WORK TASK:
Print exactly the lines from the one containing "The concrete memory" through the last line of the records below, both included, and nothing else; omit any pictures.

PROVIDED DATA:
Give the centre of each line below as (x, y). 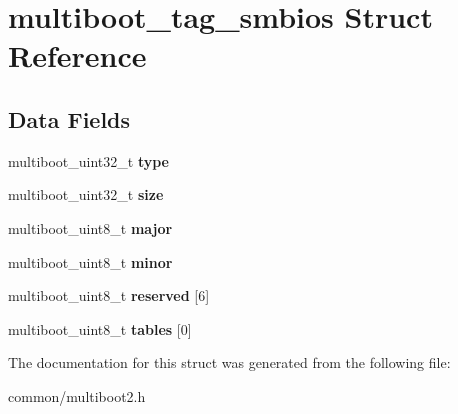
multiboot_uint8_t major (90, 227)
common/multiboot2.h (77, 395)
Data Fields (69, 118)
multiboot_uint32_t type (89, 160)
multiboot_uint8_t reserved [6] (109, 295)
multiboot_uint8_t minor (90, 261)
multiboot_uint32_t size (86, 194)
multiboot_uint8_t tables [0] (100, 328)
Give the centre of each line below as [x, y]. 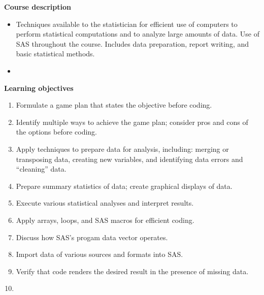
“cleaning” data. [41, 169]
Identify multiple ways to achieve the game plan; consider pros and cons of [132, 122]
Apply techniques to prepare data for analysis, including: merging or [122, 149]
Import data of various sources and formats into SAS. [100, 254]
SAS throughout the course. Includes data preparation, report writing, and [133, 43]
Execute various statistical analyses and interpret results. [105, 203]
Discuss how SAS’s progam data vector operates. [92, 237]
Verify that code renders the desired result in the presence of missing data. [132, 271]
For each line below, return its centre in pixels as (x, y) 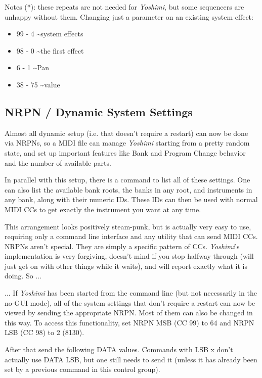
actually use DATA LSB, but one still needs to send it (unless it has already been (131, 359)
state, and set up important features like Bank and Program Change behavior (125, 152)
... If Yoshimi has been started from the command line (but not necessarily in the (131, 293)
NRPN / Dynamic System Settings (99, 111)
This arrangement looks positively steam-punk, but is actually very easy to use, (128, 226)
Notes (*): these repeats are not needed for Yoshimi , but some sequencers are (124, 7)
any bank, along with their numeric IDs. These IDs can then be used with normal (131, 199)
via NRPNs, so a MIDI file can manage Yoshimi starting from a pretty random (127, 143)
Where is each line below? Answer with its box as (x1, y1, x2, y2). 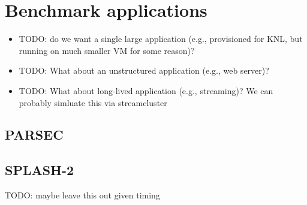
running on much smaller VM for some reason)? (19, 44, 195, 56)
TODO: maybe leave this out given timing (5, 189, 160, 201)
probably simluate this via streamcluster (19, 96, 167, 108)
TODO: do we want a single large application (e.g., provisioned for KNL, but (19, 32, 303, 45)
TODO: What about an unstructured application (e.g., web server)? (19, 64, 269, 77)
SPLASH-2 (5, 161, 74, 179)
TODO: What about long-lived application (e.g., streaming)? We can (19, 84, 273, 97)
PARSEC (5, 125, 64, 144)
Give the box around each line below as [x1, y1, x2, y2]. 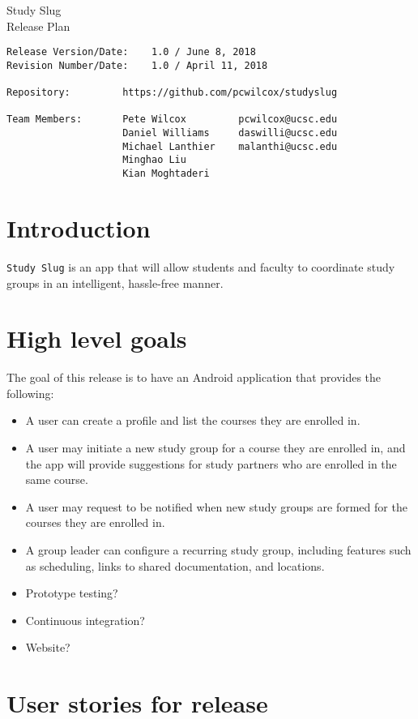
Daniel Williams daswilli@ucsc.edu [122, 127, 338, 139]
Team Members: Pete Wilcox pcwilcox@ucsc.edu [6, 113, 338, 126]
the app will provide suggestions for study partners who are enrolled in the [25, 455, 397, 472]
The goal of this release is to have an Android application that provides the [6, 369, 382, 386]
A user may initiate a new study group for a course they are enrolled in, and [25, 439, 406, 456]
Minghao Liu [122, 154, 186, 166]
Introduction [6, 211, 151, 244]
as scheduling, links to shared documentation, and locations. [25, 557, 325, 574]
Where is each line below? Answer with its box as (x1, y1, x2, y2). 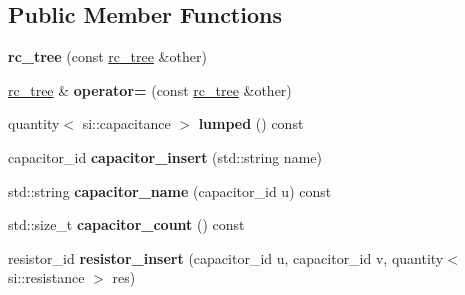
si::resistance (8, 267, 85, 288)
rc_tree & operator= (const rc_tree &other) (8, 79, 292, 100)
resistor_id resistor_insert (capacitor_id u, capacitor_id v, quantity (8, 247, 444, 268)
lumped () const (198, 113, 304, 134)
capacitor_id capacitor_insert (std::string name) (8, 146, 322, 167)
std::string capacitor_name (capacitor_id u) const (8, 180, 332, 201)
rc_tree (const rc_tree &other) (8, 46, 207, 67)
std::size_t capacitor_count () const (8, 214, 245, 235)
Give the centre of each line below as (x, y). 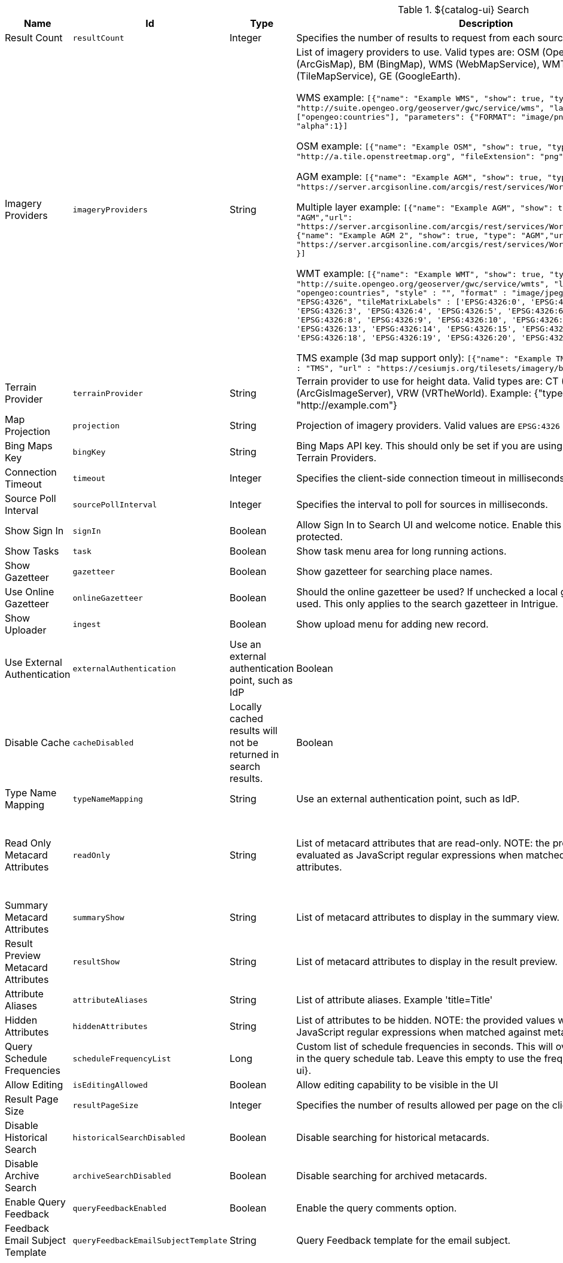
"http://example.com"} (347, 405)
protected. (319, 537)
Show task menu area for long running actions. (401, 551)
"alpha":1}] (322, 126)
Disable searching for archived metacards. (392, 1176)
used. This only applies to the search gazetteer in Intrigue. (427, 604)
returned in (254, 754)
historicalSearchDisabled (129, 1137)
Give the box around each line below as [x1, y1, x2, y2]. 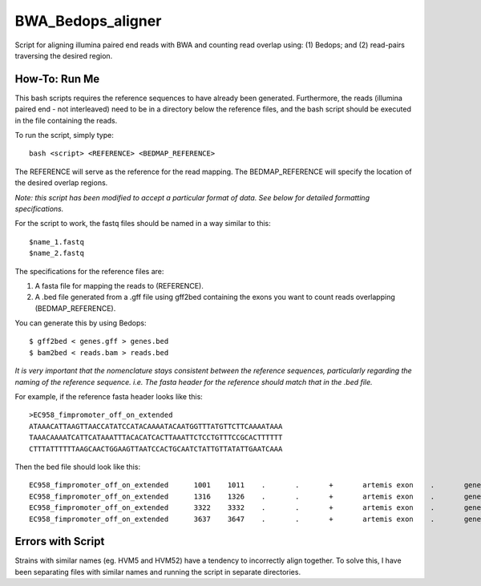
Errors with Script [14, 535, 105, 548]
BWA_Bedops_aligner [14, 12, 162, 30]
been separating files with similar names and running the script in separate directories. [14, 567, 301, 576]
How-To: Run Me [14, 72, 100, 86]
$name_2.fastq [29, 249, 84, 258]
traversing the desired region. [14, 51, 113, 60]
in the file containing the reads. [14, 115, 118, 125]
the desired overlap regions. [14, 178, 108, 188]
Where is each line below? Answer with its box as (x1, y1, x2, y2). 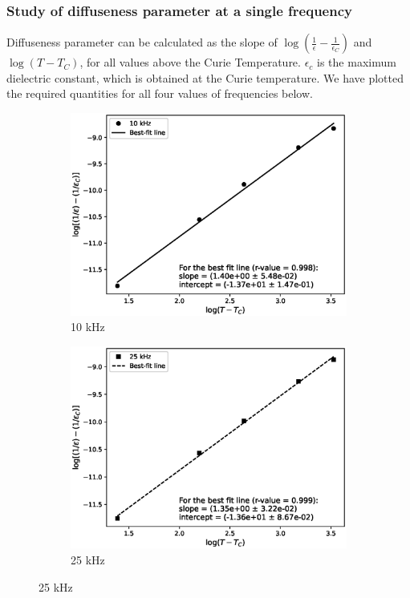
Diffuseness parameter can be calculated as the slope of (6, 34, 278, 51)
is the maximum (317, 54, 396, 71)
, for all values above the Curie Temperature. (79, 54, 301, 71)
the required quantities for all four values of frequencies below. (6, 85, 313, 102)
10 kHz (71, 318, 105, 335)
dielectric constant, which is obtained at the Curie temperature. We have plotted (6, 69, 404, 86)
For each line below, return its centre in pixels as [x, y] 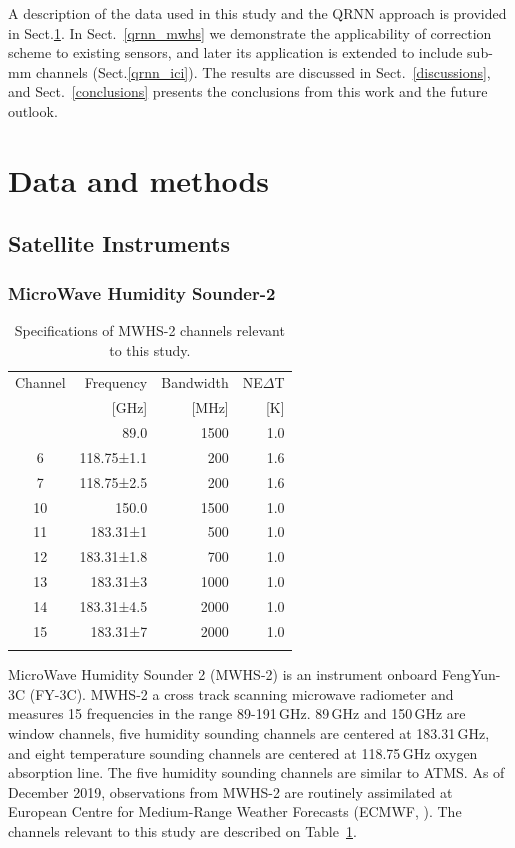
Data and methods [138, 179]
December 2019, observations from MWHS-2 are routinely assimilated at [230, 791]
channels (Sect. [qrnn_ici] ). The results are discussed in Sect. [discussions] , [263, 71]
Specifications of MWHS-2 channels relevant [149, 329]
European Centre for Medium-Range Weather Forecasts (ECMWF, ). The [235, 811]
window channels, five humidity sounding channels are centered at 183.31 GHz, [249, 732]
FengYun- [471, 674]
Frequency [116, 382]
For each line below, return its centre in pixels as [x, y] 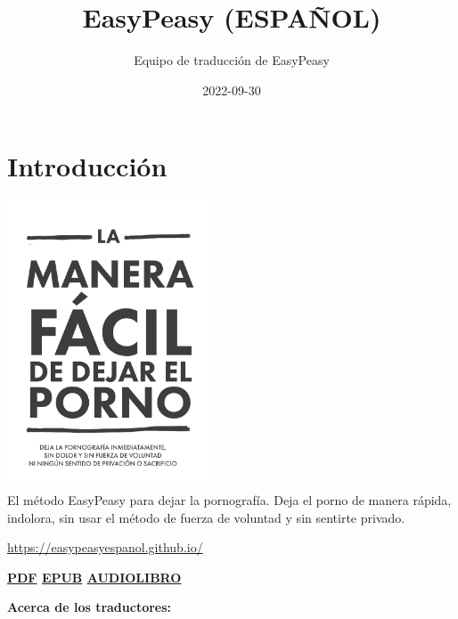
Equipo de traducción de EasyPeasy [232, 60]
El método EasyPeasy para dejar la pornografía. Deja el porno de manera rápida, [229, 499]
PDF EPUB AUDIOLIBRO [94, 577]
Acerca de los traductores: [90, 607]
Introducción [87, 166]
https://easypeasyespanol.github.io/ [105, 547]
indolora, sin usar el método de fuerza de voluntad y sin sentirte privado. [206, 517]
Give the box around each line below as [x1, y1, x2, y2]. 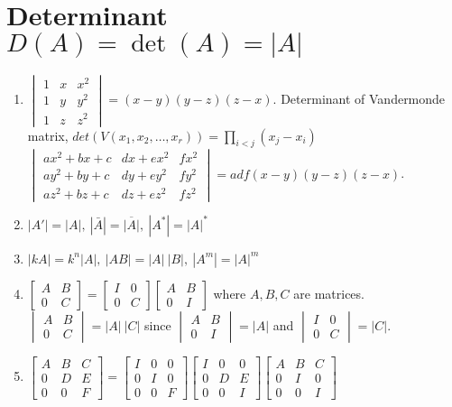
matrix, [27, 125, 69, 144]
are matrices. [293, 283, 364, 302]
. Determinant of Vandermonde [272, 89, 446, 108]
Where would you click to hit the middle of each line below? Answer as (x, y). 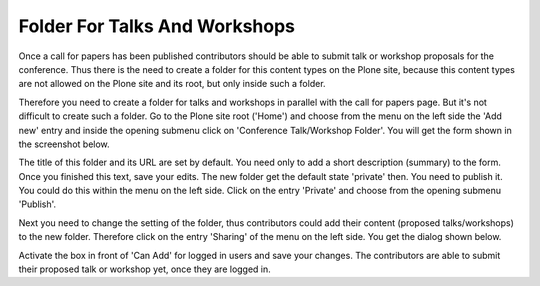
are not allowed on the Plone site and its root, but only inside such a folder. (172, 84)
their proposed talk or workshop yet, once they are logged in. (145, 269)
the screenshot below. (64, 144)
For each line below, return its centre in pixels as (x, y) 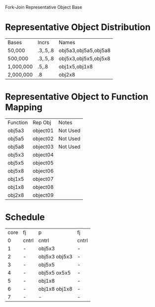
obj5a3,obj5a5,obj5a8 (85, 50)
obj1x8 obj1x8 (55, 289)
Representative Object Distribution (78, 27)
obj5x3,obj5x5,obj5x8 (84, 58)
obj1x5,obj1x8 (76, 67)
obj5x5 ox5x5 (55, 273)
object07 (43, 179)
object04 (43, 154)
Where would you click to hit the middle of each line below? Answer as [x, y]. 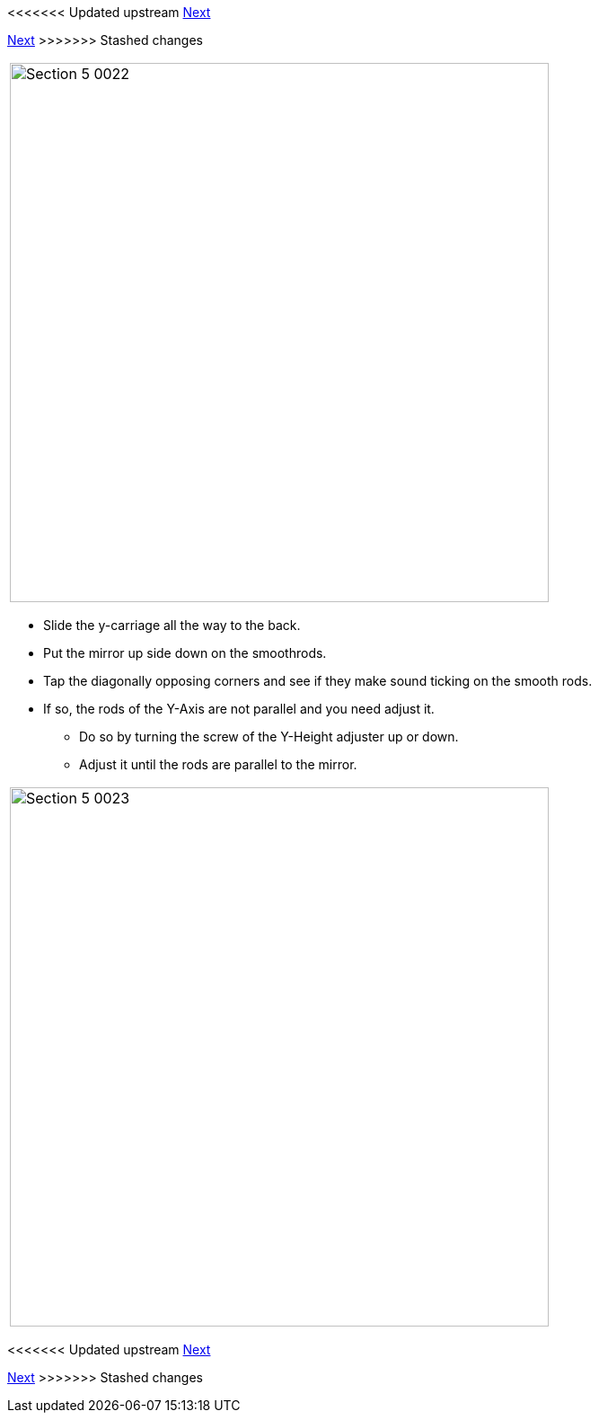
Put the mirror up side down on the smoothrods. [185, 653]
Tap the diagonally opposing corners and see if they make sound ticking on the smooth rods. [318, 681]
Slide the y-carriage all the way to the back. [172, 625]
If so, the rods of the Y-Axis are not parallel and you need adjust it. [239, 709]
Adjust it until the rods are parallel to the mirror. [218, 764]
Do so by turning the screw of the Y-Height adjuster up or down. [269, 737]
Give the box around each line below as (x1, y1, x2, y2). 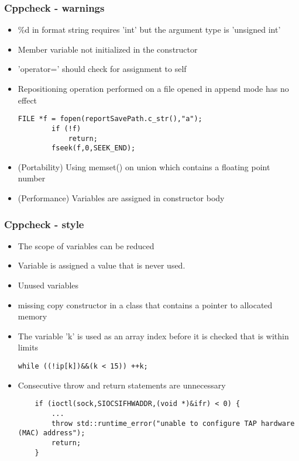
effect (18, 94, 37, 106)
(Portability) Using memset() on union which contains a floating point (18, 160, 270, 173)
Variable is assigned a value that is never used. (18, 259, 185, 271)
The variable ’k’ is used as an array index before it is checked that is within (18, 329, 289, 342)
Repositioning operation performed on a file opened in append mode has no (18, 82, 289, 94)
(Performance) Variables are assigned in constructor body (18, 192, 225, 204)
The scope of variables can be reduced (18, 239, 154, 252)
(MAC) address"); (18, 429, 85, 438)
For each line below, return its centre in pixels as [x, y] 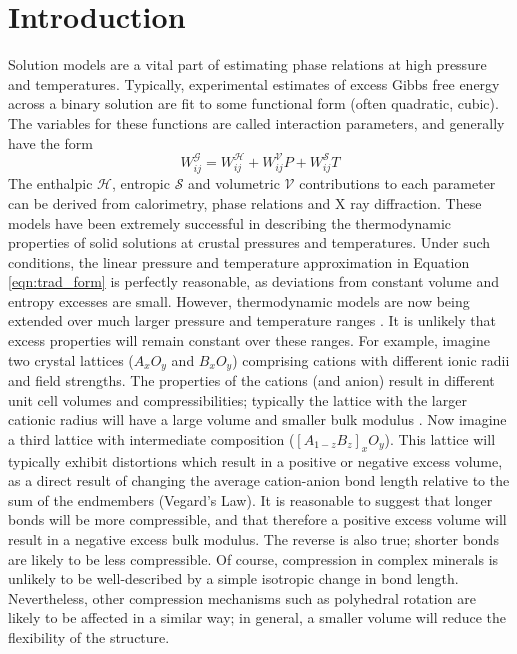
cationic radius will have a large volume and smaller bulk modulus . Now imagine [257, 419]
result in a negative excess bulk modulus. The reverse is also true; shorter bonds [253, 539]
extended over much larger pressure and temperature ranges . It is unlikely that [252, 320]
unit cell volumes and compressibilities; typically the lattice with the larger [237, 399]
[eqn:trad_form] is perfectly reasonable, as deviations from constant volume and [254, 281]
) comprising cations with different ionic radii [371, 359]
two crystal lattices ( [71, 359]
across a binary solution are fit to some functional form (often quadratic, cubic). [253, 103]
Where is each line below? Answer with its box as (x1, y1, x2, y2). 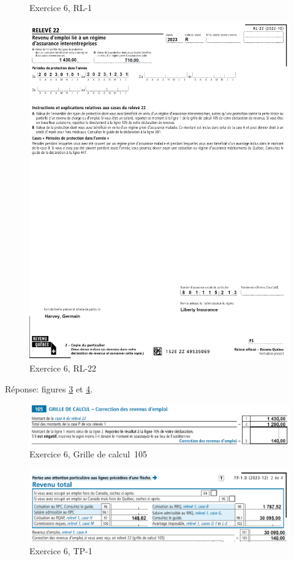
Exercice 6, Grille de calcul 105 (29, 447, 148, 460)
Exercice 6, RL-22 (29, 362, 97, 375)
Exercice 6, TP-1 (29, 544, 92, 557)
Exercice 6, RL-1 (29, 1, 92, 13)
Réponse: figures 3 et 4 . (5, 383, 93, 395)
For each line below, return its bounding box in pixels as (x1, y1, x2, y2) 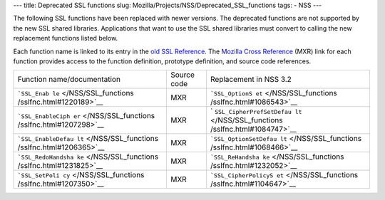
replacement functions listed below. (13, 34, 118, 43)
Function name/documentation (17, 75, 121, 85)
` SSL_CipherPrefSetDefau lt (210, 107, 302, 117)
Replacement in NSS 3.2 (210, 75, 292, 85)
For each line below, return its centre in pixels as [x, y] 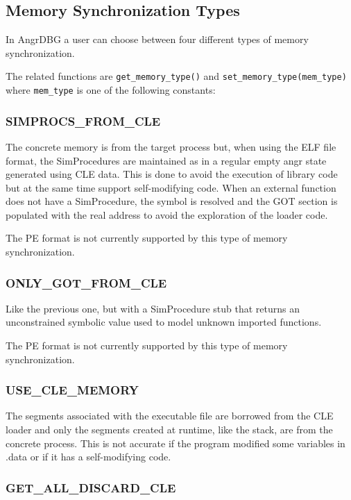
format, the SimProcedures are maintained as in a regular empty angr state [166, 160]
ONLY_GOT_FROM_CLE [86, 282]
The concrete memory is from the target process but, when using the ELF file [171, 146]
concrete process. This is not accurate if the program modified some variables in [175, 443]
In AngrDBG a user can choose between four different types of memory [157, 39]
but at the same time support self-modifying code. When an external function [171, 187]
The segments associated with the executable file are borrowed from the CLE [170, 416]
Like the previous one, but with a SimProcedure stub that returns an [153, 308]
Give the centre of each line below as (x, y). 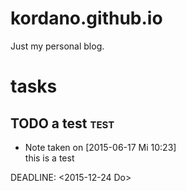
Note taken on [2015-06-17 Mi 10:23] (100, 147)
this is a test (49, 158)
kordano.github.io (86, 18)
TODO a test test (62, 123)
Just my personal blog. (57, 46)
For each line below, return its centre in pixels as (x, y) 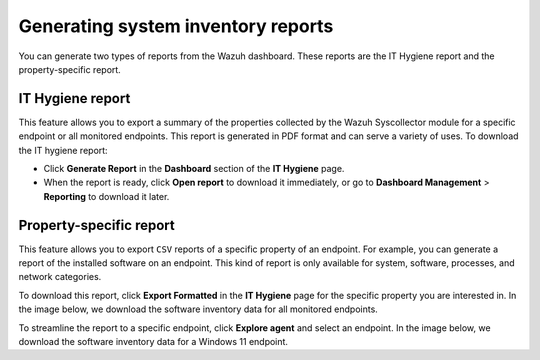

RESULT FOR THIS EXERCISE:
The concrete memory is from the target process but, when using the ELF file [171, 146]
concrete process. This is not accurate if the program modified some variables in [175, 443]
In AngrDBG a user can choose between four different types of memory [157, 39]
but at the same time support self-modifying code. When an external function [171, 187]
The segments associated with the executable file are borrowed from the CLE [170, 416]
Like the previous one, but with a SimProcedure stub that returns an [153, 308]
Give the centre of each line below as (x, y). 
Note taken on [2015-06-17 Mi 10:23] (100, 147)
this is a test (49, 158)
kordano.github.io (86, 18)
TODO a test test (62, 123)
Just my personal blog. (57, 46)
For each line below, return its centre in pixels as (x, y) 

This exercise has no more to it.